The Buff jerseys may look silly but the GW men’s basketball team might want to wear them more often.

For the second straight game, the Colonials wore the gold garb and for the second straight game, they won. This time, it was a 59-53 victory over Richmond in front of 3,129 at Smith Center that gave GW consecutive wins for the first time since its first two games of the season in early November.

The Spiders were tied for second in the Atlantic 10 before entering the contest and GW sat second from the bottom. Richmond, which plays a slow-paced Princeton offense style, came out shooting and jumped out to an early 10-point lead. It was a level of poise that GW head coach Karl Hobbs said the team has lacked this season that kept Richmond from running away early with the game.

“In the past we would get discouraged,” Hobbs said after the game. “But today, our attitude was if ‘we’re not going to score, then you’re not going to score.'”

The Colonials (8-14, 4-8 A-10) relied heavily on its defense to keep them in the game.
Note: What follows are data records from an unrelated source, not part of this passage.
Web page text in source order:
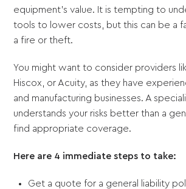
equipment's value. It is tempting to
tools to lower costs, but this can be a
a fire or theft.
You might want to consider providers
Hiscox, or Acuity, as they have
and manufacturing businesses. A
understands your risks better than a
find appropriate coverage.
Here are 4 immediate steps to take:
Get a quote for a general liability
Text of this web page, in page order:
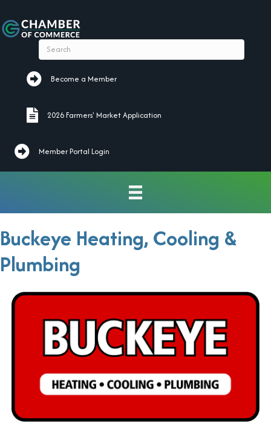
Become a Member
Become a Member
2026 Farmers' Market Application
2026 Farmers' Market Application
Member Portal Login
Buckeye Heating, Cooling &
Plumbing
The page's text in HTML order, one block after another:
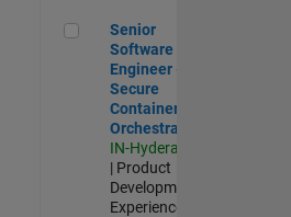
Senior Software Engineer -
Senior
Software
Engineer -
Secure
Container
Orchestration
IN-Hyderabad
| Product
Development |
Experienced
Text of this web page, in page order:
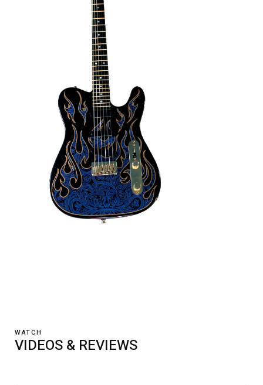
WATCH
VIDEOS & REVIEWS
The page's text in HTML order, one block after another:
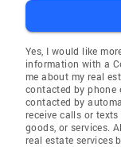
Yes, I would like
information with a
me about my real
contacted by phone
contacted by
receive calls or
goods, or services.
real estate services
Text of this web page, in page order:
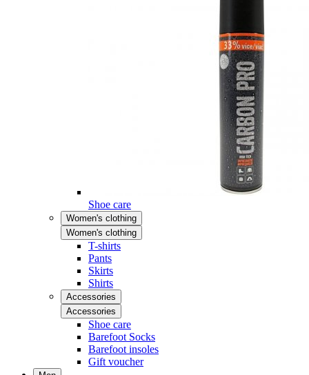
Shoe care
Women's clothing
Women's clothing
T-shirts
Pants
Skirts
Shirts
Accessories
Accessories
Shoe care
Barefoot Socks
Barefoot insoles
Gift voucher
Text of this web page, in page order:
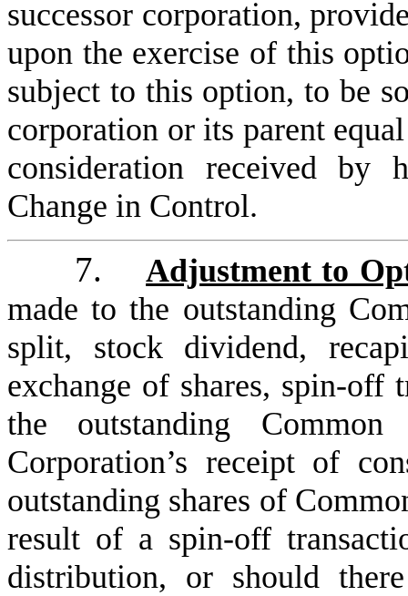
successor corporation,
upon the exercise of this
subject to this option, to be
corporation or its parent
consideration received
Change in Control.
7.
Adjustment to
made to the outstanding
split, stock dividend,
exchange of shares, spin-off
the outstanding
Corporation’s receipt of
outstanding shares of
result of a spin-off
distribution, or should
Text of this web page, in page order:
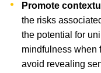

Though the Spiders (14-11, 7-5 A-10) are not a high-scoring team – averaging 64 points per game entering the contest – GW was able to dictate the pace of most of the second half using a trap that left Richmond disjointed.
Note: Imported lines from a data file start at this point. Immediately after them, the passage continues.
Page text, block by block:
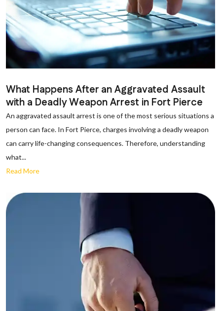
What Happens After an Aggravated Assault
with a Deadly Weapon Arrest in Fort Pierce
An aggravated assault arrest is one of the most serious situations a
person can face. In Fort Pierce, charges involving a deadly weapon
can carry life-changing consequences. Therefore, understanding
what...
Read More
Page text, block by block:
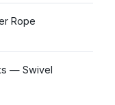
Rope
— Swivel
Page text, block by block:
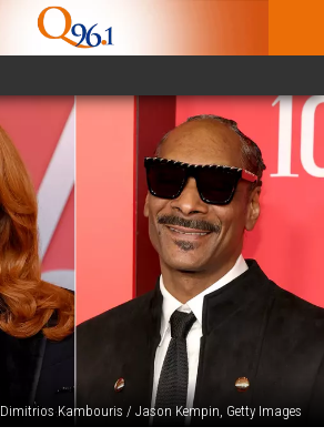
Dimitrios Kambouris / Jason Kempin, Getty Images
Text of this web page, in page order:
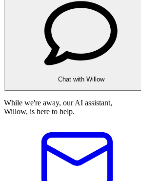
Chat with Willow
While we're away, our AI assistant,
Willow, is here to help.
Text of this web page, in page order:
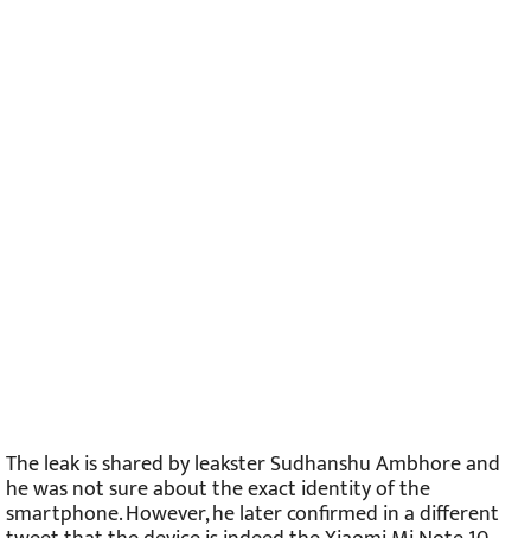
The leak is shared by leakster Sudhanshu Ambhore and
he was not sure about the exact identity of the
smartphone. However, he later confirmed in a different
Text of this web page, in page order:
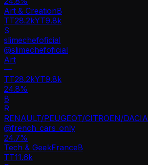
Art & CreationB
TT28.2kYT9.8k
S
slimechefoficial
@slimechefoficial
Art
—
TT28.2kYT9.8k
24.8%
B
R
RENAULT/PEUGEOT/CITROEN/DACIA
@french_cars_only
24.7%
Tech & GeekFranceB
TT11.6k
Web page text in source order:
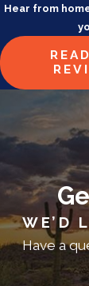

“What we really wanted to do was go to half-court traps and then fall back into our own zone defense,” Hobbs said. “We didn’t want to be chasing them.”
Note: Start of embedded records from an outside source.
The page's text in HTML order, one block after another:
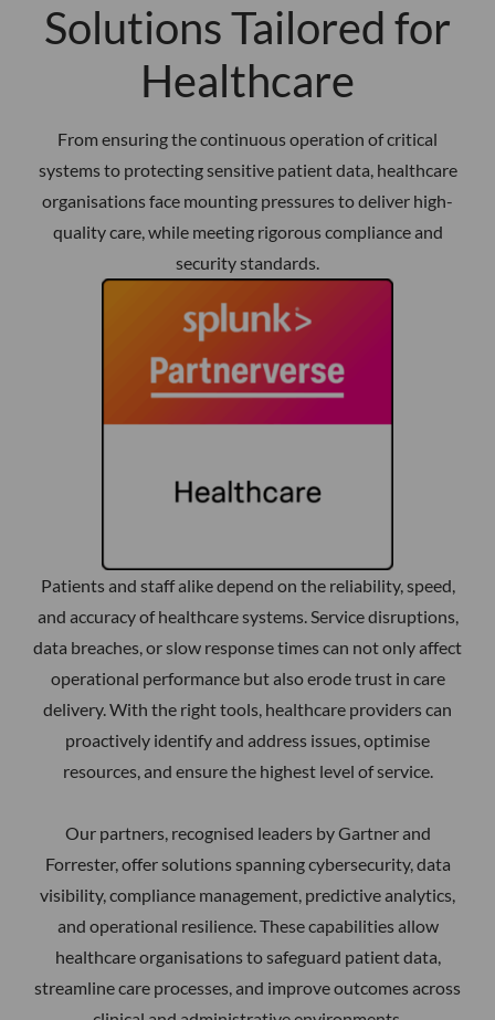
Solutions Tailored for
Healthcare
From ensuring the continuous operation of critical
systems to protecting sensitive patient data, healthcare
organisations face mounting pressures to deliver high-
quality care, while meeting rigorous compliance and
security standards.
Patients and staff alike depend on the reliability, speed,
and accuracy of healthcare systems. Service disruptions,
data breaches, or slow response times can not only affect
operational performance but also erode trust in care
delivery. With the right tools, healthcare providers can
proactively identify and address issues, optimise
resources, and ensure the highest level of service.
Our partners, recognised leaders by Gartner and
Forrester, offer solutions spanning cybersecurity, data
visibility, compliance management, predictive analytics,
and operational resilience. These capabilities allow
healthcare organisations to safeguard patient data,
streamline care processes, and improve outcomes across
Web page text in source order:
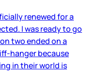
renewed for a
I was ready to go
two ended on a
hanger because
in their world is
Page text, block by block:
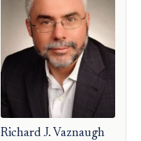
Richard J. Vaznaugh
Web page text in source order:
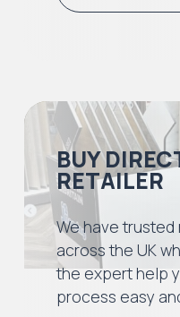
BUY
RETAILER
We have
across the UK
the expert help
process easy
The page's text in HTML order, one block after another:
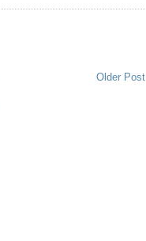
Older Post
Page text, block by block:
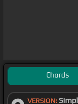
Chords
VERSION:
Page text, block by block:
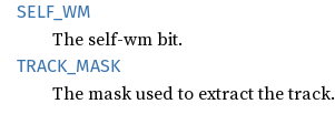
SELF_WM
The self-wm bit.
TRACK_ MASK
The mask used to extract the track.
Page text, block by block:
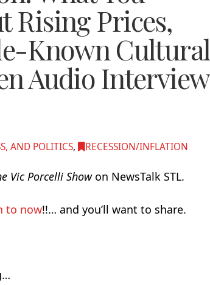
Rising Prices,
Known Cultural
Audio Interview
AND POLITICS, RECESSION/INFLATION
Vic Porcelli Show on NewsTalk STL.
to now!!… and you’ll want to share.
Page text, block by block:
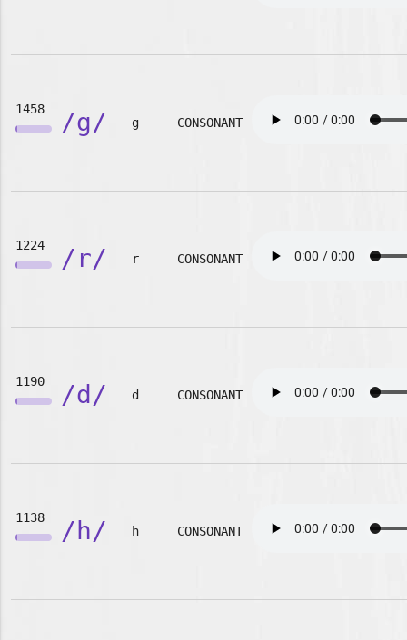
1458 /g/ g CONSONANT
1224 /r/ r CONSONANT
1190 /d/ d CONSONANT
1138 /h/ h CONSONANT
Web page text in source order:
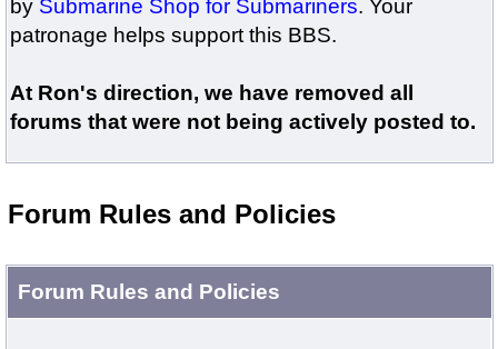
by Submarine Shop for Submariners. Your
patronage helps support this BBS.
At Ron's direction, we have removed all
forums that were not being actively posted to.
Forum Rules and Policies
Forum Rules and Policies
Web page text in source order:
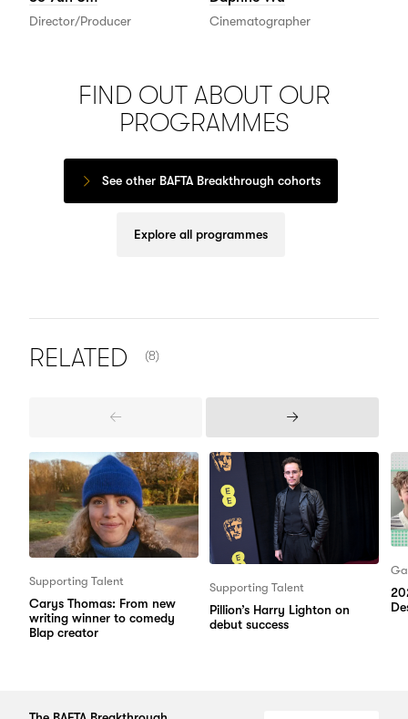
Director/Producer Cinematographer
FIND OUT ABOUT OUR
PROGRAMMES
See other BAFTA Breakthrough cohorts
Explore all programmes
RELATED NUMBER OF ITEMS SHOWN:
(8)
Previous
Next
Supporting Talent
Carys Thomas: From new
writing winner to comedy
Blap creator
Supporting Talent
Pillion’s Harry Lighton on
debut success
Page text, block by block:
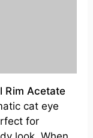
Rim Acetate
cat eye
for
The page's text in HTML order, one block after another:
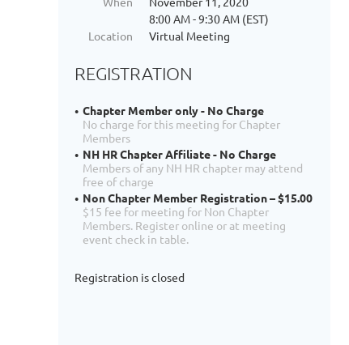
8:00 AM - 9:30 AM (EST)
Location
Virtual Meeting
REGISTRATION
Chapter Member only - No Charge
No charge for this meeting for Chapter
Members
NH HR Chapter Affiliate - No Charge
Members of any NH HR chapter may attend
free of charge
Non Chapter Member Registration – $15.00
$15 fee for meeting for Non Chapter
Members. Register online or at meeting
event check in table.
Registration is closed

The Colonials have done a lot of chasing this season, as they have found themselves behind in the second half of most games. But against the Spiders, they were able to catch up with 10 minutes left in the game, and Richmond was the team left struggling to even the score.

Strong free-throw shooting down the stretch, coupled with the Spiders missing some key shots, is what allowed the Colonials to come away with the edge. Sophomore Damian Hollis had 14 of his 16 points in the second half, the second-straight game where the forward has been pivotal in the win. This time, Hollis picked up when junior Rob Diggs, who had 18 points in the first half, was held to two points after the break.

But it was Diggs who almost single handedly kept GW alive in the first half.

“I know that in the past, we’d get discouraged when we didn’t score,” Diggs said. “I just tried to keep us on the boards and keep us energized.”

“He’s a terrific player, very strong,” Richmond coach Chris Mooney said of Diggs. “He just had his way too much in the first half.”

Both teams struggled greatly from the field, neither shooting better than 37 percent. GW made six field goals in the second half and missed all 12 of its three pointers, the first time the program has failed to score from downtown since February 1999.

Hobbs said part of winning is catching a break down the stretch, which GW did against Richmond, as the Spiders missed three of their last four shots. The Colonials may have caught another with Dayton’s fall from grace over the past month. The Flyers lost to No. 10/12 (AP, ESPN/USA Today) Xavier Sunday afternoon and now sit half a game ahead of GW. The Colonials defeated Dayton Feb. 9 and hold the tiebreaker if the two teams finish the season tied.

GW next faces Rhode Island Wednesday 27 at 7:30 p.m. at Smith Center.